- _Work to be completed_:
Below this line are records; write out exactly the lines from the one containing "Kids' Beach Towels" through the one containing "gut, is a coalition", with the pictures left out.
---*---
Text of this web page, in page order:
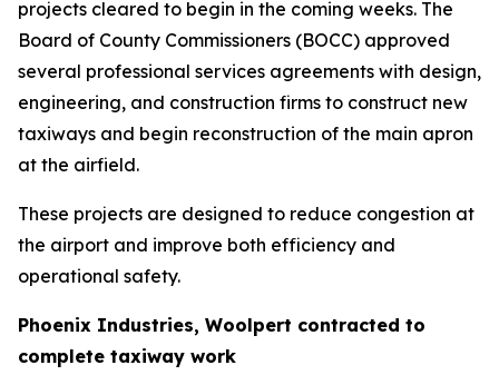
projects cleared to begin in the coming weeks. The
Board of County Commissioners (BOCC) approved
several professional services agreements with design,
engineering, and construction firms to construct new
taxiways and begin reconstruction of the main apron
at the airfield.
These projects are designed to reduce congestion at
the airport and improve both efficiency and
operational safety.
Phoenix Industries, Woolpert contracted to
complete taxiway work
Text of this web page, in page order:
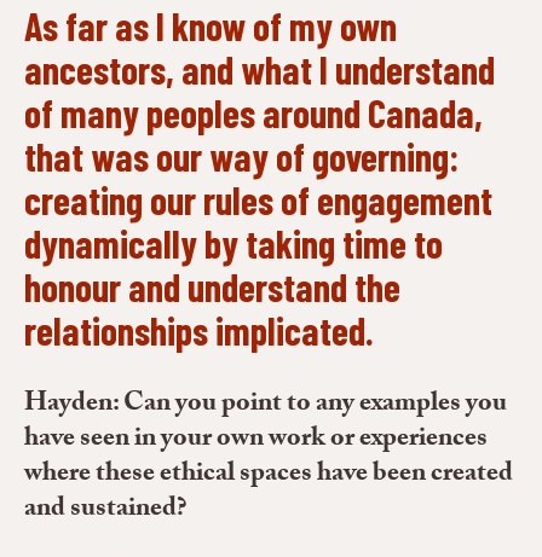
As far as I know of my own
ancestors, and what I understand
of many peoples around Canada,
that was our way of governing:
creating our rules of engagement
dynamically by taking time to
honour and understand the
relationships implicated.
Hayden: Can you point to any examples you
have seen in your own work or experiences
where these ethical spaces have been created
and sustained?
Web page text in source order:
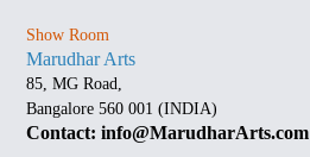
Show Room
Marudhar Arts
85, MG Road,
Bangalore 560 001 (INDIA)
Contact: info@MarudharArts.com
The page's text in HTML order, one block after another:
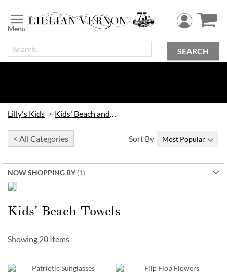
to
Content
SEARCH
Lilly's Kids Kids' Beach and Outdoor
< All Categories
NOW SHOPPING BY
Kids’ Beach Towels
10% Off when you order by
Kids' Beach Towels
Sort By
Showing 20 Items
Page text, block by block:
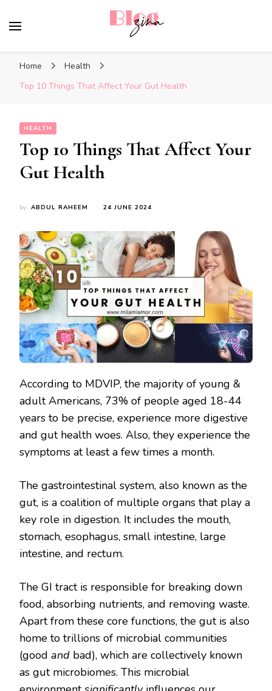
Home
Health
Top 10 Things That Affect Your Gut Health
HEALTH
Top 10 Things That Affect Your
Gut Health
by ABDUL RAHEEM 24 JUNE 2024
According to MDVIP, the majority of young &
adult Americans, 73% of people aged 18-44
years to be precise, experience more digestive
and gut health woes. Also, they experience the
symptoms at least a few times a month.
The gastrointestinal system, also known as the
gut, is a coalition of multiple organs that play a
key role in digestion. It includes the mouth,
stomach, esophagus, small intestine, large
intestine, and rectum.
The GI tract is responsible for breaking down
food, absorbing nutrients, and removing waste.
Apart from these core functions, the gut is also
home to trillions of microbial communities
(good and bad), which are collectively known
as gut microbiomes. This microbial
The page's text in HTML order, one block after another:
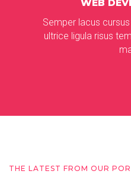
WEB
Semper lacus
ultrice ligula risus
THE LATEST FROM OUR
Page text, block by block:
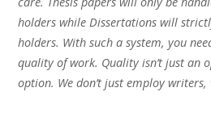
holders while Dissertations will
holders. With such a system, you
quality of work. Quality isn’t just an
option. We don’t just employ writers,
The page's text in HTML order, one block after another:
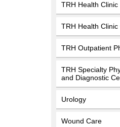
TRH Health Clinic
TRH Health Clinic
TRH Outpatient
TRH Specialty
and Diagnostic
Urology
Wound Care
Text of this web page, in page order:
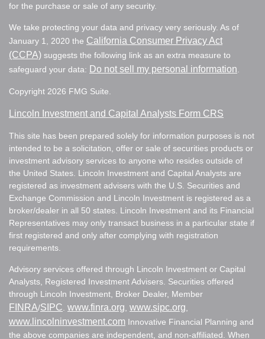
for the purchase or sale of any security.
We take protecting your data and privacy very seriously. As of
January 1, 2020 the California Consumer Privacy Act
(CCPA) suggests the following link as an extra measure to
safeguard your data: Do not sell my personal information
Copyright 2026 FMG Suite.
Lincoln Investment and Capital Analysts Form CRS
This site has been prepared solely for information purposes is not
intended to be a solicitation, offer or sale of securities products or
investment advisory services to anyone who resides outside of
the United States. Lincoln Investment and Capital Analysts are
registered as investment advisers with the U.S. Securities and
Exchange Commission and Lincoln Investment is registered as a
broker/dealer in all 50 states. Lincoln Investment and its Financial
Representatives may only transact business in a particular state if
first registered and only after complying with registration
requirements.
Advisory services offered through Lincoln Investment or Capital
Analysts, Registered Investment Advisers. Securities offered
through Lincoln Investment, Broker Dealer, Member
FINRA/SIPC www.finra.org www.sipc.org
www.lincolninvestment.com Innovative Financial Planning and
the above companies are independent, and non-affiliated. When
---*---
- _Your response_:
Kids' Beach Towels
Sort By
Showing 20 Items
Page text, block by block:
Home
Health
Top 10 Things That Affect Your Gut Health
HEALTH
Top 10 Things That Affect Your
Gut Health
by ABDUL RAHEEM 24 JUNE 2024
According to MDVIP, the majority of young &
adult Americans, 73% of people aged 18-44
years to be precise, experience more digestive
and gut health woes. Also, they experience the
symptoms at least a few times a month.
The gastrointestinal system, also known as the
gut, is a coalition of multiple organs that play a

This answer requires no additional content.